SUPPLIED DATA
= = = =

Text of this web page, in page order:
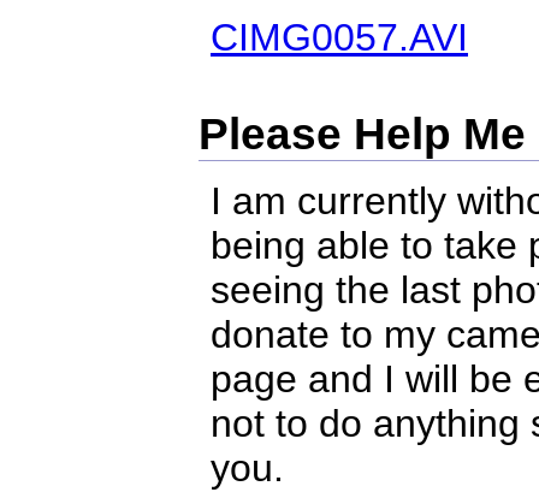
CIMG0057.AVI
Please Help
I am currently
being able to take
seeing the last
donate to my
page and I will be
not to do anything
you.
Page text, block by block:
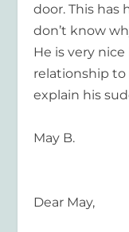
door. This has
don’t know
He is very
relationship to
explain his
May B.
Dear May,
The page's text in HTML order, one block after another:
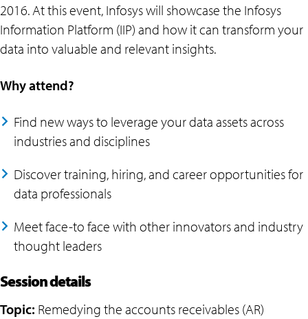
2016. At this event, Infosys will showcase the Infosys
Information Platform (IIP) and how it can transform your
data into valuable and relevant insights.
Why attend?
Find new ways to leverage your data assets across
industries and disciplines
Discover training, hiring, and career opportunities for
data professionals
Meet face-to face with other innovators and industry
thought leaders
Session details
Topic: Remedying the accounts receivables (AR)
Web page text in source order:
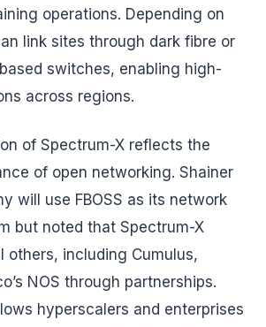
operations. Depending on
link sites through dark fibre or
switches, enabling high-
across regions.
of Spectrum-X reflects the
of open networking. Shainer
will use FBOSS as its network
but noted that Spectrum-X
others, including Cumulus,
NOS through partnerships.
hyperscalers and enterprises
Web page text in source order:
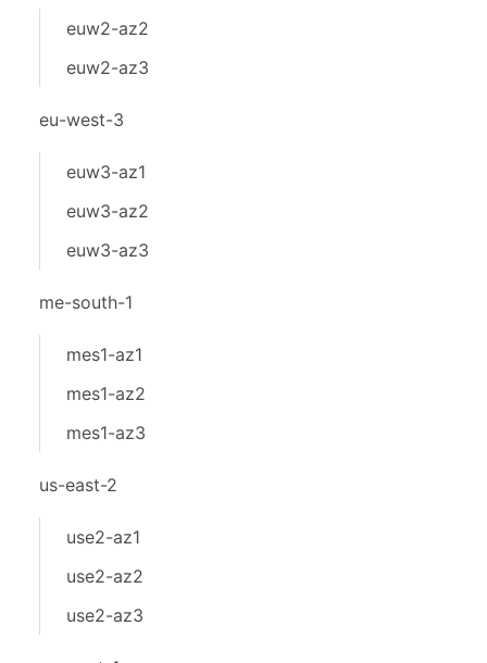
euw2-az2
euw2-az3
eu-west-3
euw3-az1
euw3-az2
euw3-az3
me-south-1
mes1-az1
mes1-az2
mes1-az3
us-east-2
use2-az1
use2-az2
use2-az3
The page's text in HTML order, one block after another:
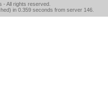
- All rights reserved.
in 0.359 seconds from server 146.

= = = =

DESCRIPTION OF THE TASK
Excluding pictures, reproduce the listing above exactly as it stands.

YOUR SOLUTION
Text of this web page, in page order:
CIMG0057.AVI
Please Help
I am currently
being able to take
seeing the last
donate to my
page and I will be
not to do anything
you.
Page text, block by block:
door. This has
don’t know
He is very
relationship to
explain his
May B.
Dear May,
The page's text in HTML order, one block after another:
2016. At this event, Infosys will showcase the Infosys
Information Platform (IIP) and how it can transform your
data into valuable and relevant insights.
Why attend?
Find new ways to leverage your data assets across
industries and disciplines
Discover training, hiring, and career opportunities for
data professionals
Meet face-to face with other innovators and industry
thought leaders
Session details
Topic: Remedying the accounts receivables (AR)
Web page text in source order:
operations. Depending on
link sites through dark fibre or
switches, enabling high-
across regions.
of Spectrum-X reflects the
of open networking. Shainer
will use FBOSS as its network
but noted that Spectrum-X
others, including Cumulus,
NOS through partnerships.
hyperscalers and enterprises
Web page text in source order:
euw2-az2
euw2-az3
eu-west-3
euw3-az1
euw3-az2
euw3-az3
me-south-1
mes1-az1
mes1-az2
mes1-az3
us-east-2
use2-az1
use2-az2
use2-az3
The page's text in HTML order, one block after another:
- All rights reserved.
in 0.359 seconds from server 146.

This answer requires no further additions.